INPUT MATERIAL ▸
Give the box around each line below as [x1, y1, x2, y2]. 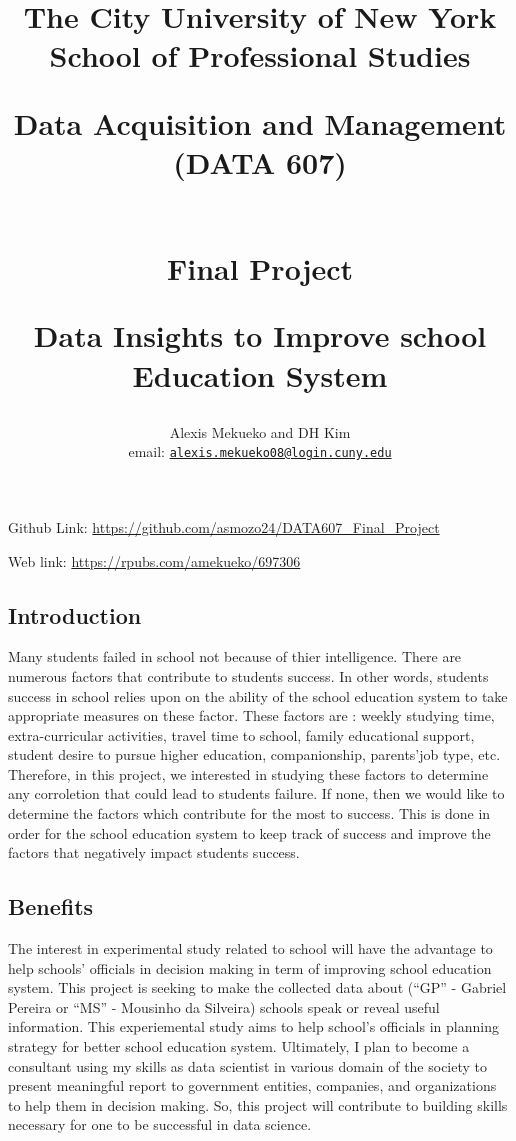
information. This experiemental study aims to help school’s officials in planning [8, 1016, 499, 1037]
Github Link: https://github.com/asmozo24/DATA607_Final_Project [8, 516, 440, 537]
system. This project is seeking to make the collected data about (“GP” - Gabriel [8, 977, 507, 998]
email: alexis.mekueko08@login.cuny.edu [128, 441, 392, 462]
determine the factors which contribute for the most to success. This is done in [8, 803, 491, 824]
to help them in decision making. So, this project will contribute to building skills [8, 1094, 508, 1115]
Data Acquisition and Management [13, 102, 507, 143]
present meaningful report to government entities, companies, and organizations [8, 1075, 497, 1096]
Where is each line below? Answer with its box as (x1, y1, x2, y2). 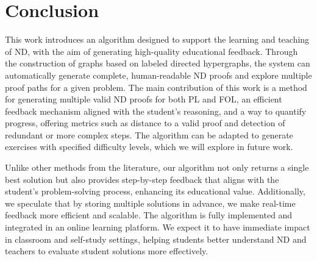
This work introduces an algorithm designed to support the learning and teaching (5, 33, 310, 46)
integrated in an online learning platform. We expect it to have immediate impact (5, 221, 310, 234)
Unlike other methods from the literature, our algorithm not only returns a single (5, 161, 309, 174)
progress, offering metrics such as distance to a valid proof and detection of (5, 116, 285, 129)
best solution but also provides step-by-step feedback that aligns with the (5, 173, 279, 185)
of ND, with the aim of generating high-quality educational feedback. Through (5, 45, 298, 57)
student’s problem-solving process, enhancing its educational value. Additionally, (5, 185, 305, 198)
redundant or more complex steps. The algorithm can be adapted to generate (5, 128, 293, 141)
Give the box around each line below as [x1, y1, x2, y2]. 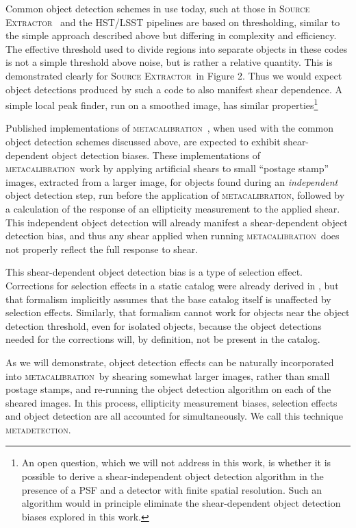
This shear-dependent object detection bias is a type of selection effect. [5, 265, 303, 279]
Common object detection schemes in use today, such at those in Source [5, 1, 310, 15]
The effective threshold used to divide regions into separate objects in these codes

PROBLEM DESCRIPTION ▸ Your task is to return every entry exactly as it was written, with the pictures removed.

RESULT FOR THIS EXERCISE ▸
Give the box around each line below as [x1, y1, x2, y2]. 
information. This experiemental study aims to help school’s officials in planning [8, 1016, 499, 1037]
Github Link: https://github.com/asmozo24/DATA607_Final_Project [8, 516, 440, 537]
system. This project is seeking to make the collected data about (“GP” - Gabriel [8, 977, 507, 998]
email: alexis.mekueko08@login.cuny.edu [128, 441, 392, 462]
determine the factors which contribute for the most to success. This is done in [8, 803, 491, 824]
to help them in decision making. So, this project will contribute to building skills [8, 1094, 508, 1115]
Data Acquisition and Management [13, 102, 507, 143]
present meaningful report to government entities, companies, and organizations [8, 1075, 497, 1096]
Where is each line below? Answer with its box as (x1, y1, x2, y2). 
This work introduces an algorithm designed to support the learning and teaching (5, 33, 310, 46)
integrated in an online learning platform. We expect it to have immediate impact (5, 221, 310, 234)
Unlike other methods from the literature, our algorithm not only returns a single (5, 161, 309, 174)
progress, offering metrics such as distance to a valid proof and detection of (5, 116, 285, 129)
best solution but also provides step-by-step feedback that aligns with the (5, 173, 279, 185)
of ND, with the aim of generating high-quality educational feedback. Through (5, 45, 298, 57)
student’s problem-solving process, enhancing its educational value. Additionally, (5, 185, 305, 198)
redundant or more complex steps. The algorithm can be adapted to generate (5, 128, 293, 141)
Give the box around each line below as [x1, y1, x2, y2]. 
This shear-dependent object detection bias is a type of selection effect. [5, 265, 303, 279]
Common object detection schemes in use today, such at those in Source [5, 1, 310, 15]
The effective threshold used to divide regions into separate objects in these codes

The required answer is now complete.